Esistono dei problemi anche sull'uso pediatrico dei farmaci. Le aziende ci stanno lavorando? Ci sono stati passi avanti?

Finora no. A noi mancano alcune modalità, le posologie. Anche perché fortunatamente i bambini che hanno bisogno di questi farmaci sono pochi e quindi diventa difficile mettere sul mercato una molecola che possa servire anche a loro. Ci sono anche tempi d'attesa ingiustificabili su certe formulazioni che andrebbero bene in ambito pediatrico ma che hanno scarso uso a livello dell'adulto. Gli strumenti per tenere sotto controllo il dolore ci sono ma potremmo lavorare meglio se fossero calibrati per bambini anche molto piccoli, dal momento che tanti pazienti inguaribili hanno meno di un anno. Prendiamo la morfina a esempio: io ho a disposizione le gocce, ma durano 4 ore. Il che significa che mamma e bambino devono interrompere continuamente il ritmo circadiano. Siamo costretti quindi a inventarci modalità di somministrazione idonee, a usare farmaci vecchi, come il metadone, ma non abbiamo le stesse chance terapeutiche degli adulti.

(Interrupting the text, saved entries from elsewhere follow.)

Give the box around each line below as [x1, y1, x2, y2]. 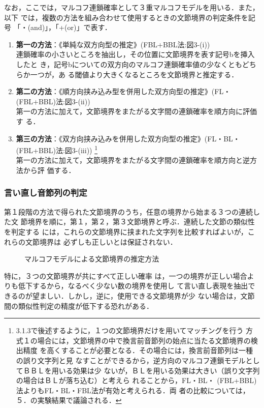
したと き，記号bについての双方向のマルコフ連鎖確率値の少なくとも [16, 59, 242, 69]
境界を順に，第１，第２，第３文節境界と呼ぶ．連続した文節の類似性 [27, 216, 255, 227]
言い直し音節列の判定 [4, 186, 87, 199]
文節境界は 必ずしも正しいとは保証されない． [25, 236, 177, 247]
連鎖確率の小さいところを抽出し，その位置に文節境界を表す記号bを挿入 [16, 49, 255, 60]
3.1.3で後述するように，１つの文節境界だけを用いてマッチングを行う [16, 325, 244, 336]
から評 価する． [23, 164, 76, 175]
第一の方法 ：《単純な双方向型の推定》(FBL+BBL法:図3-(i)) [16, 39, 210, 49]
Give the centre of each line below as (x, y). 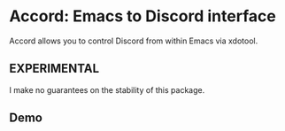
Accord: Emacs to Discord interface (142, 16)
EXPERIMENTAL (54, 69)
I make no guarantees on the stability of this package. (107, 89)
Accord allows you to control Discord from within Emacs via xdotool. (134, 41)
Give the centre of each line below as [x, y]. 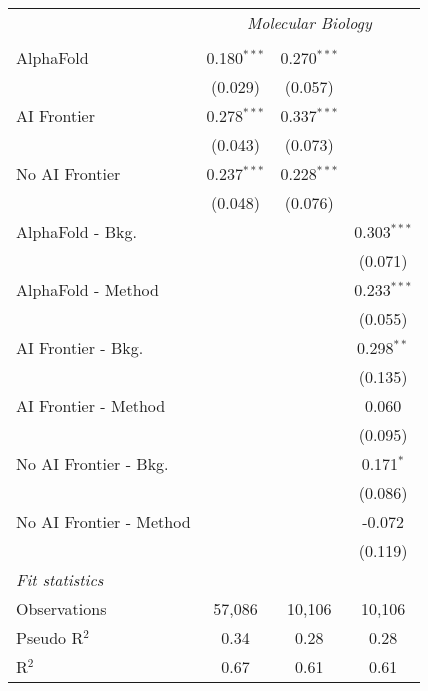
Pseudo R [50, 637]
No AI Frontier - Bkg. [92, 463]
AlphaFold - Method [87, 289]
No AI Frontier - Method [103, 521]
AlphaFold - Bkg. [76, 231]
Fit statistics [60, 579]
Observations [61, 608]
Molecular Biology [309, 22]
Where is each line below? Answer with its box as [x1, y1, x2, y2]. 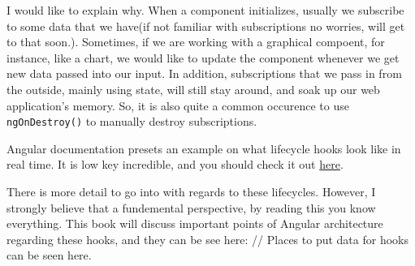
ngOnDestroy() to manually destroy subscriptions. [6, 113, 257, 130]
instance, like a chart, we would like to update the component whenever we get [6, 49, 400, 66]
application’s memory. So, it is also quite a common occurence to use [6, 97, 349, 114]
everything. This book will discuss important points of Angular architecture [6, 215, 383, 232]
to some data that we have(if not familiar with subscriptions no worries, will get [6, 17, 405, 34]
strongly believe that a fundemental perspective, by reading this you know [6, 199, 376, 216]
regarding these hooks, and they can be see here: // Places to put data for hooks [6, 230, 409, 247]
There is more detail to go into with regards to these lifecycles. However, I [6, 183, 376, 199]
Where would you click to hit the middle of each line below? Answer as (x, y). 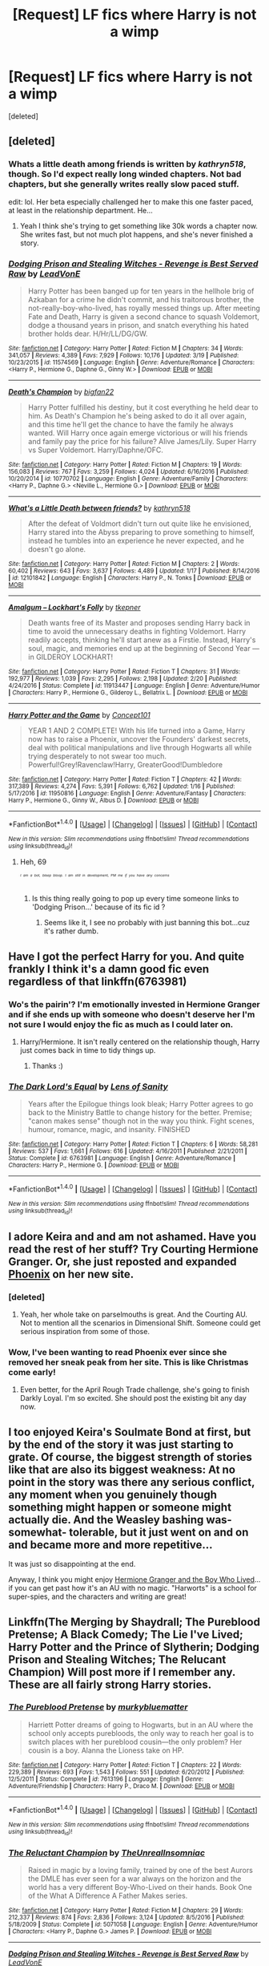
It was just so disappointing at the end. (72, 1564)
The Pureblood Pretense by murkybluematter (98, 1707)
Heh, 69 (33, 862)
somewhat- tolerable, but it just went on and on (128, 1532)
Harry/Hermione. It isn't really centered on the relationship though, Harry (140, 1042)
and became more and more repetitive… (111, 1545)
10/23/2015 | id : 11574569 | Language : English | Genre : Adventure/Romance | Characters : (131, 362)
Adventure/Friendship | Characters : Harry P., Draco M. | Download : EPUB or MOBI (121, 1786)
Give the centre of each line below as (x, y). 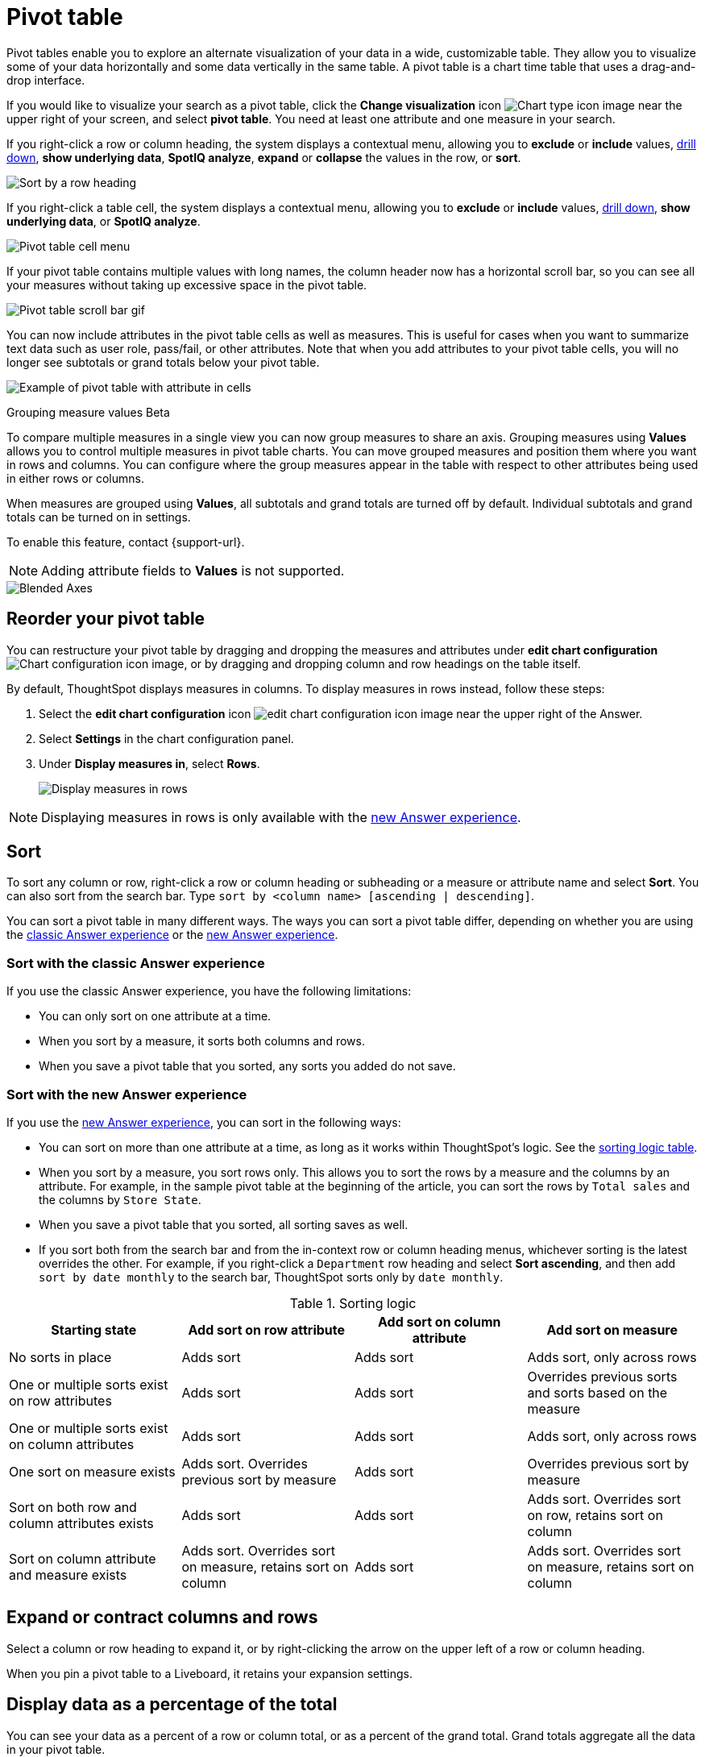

Non resta che il «fai da te» dei medici?

È un fai da te scientifico, certamente molto più complesso. Se avessimo una morfina a lento rilascio, la mamma potrebbe somministrarla ogni dodici ore invece di svegliare il bambino ogni quattro. Direi che si può fare di più.

Di fatto si fa poca ricerca in questo campo?

Si fa poca ricerca perché ci sono dei limiti di vendita.

Si dovrebbe trovare una soluzione in ambito pubblico?

L'interesse sta aumentando anche a livello europeo. Ma ci sono anche molti vincoli e problematiche di tipo etico nella selezione del campione, dal momento che il bambino non è in grado di decidere da solo. C'è una grossa responsabilità decisionale nell'avviare una sperimentazione clinica di questo tipo. Si tratta di bambini, se poi c'è di mezzo il dolore, decidere se dare o non dare un farmaco diventa drammatico.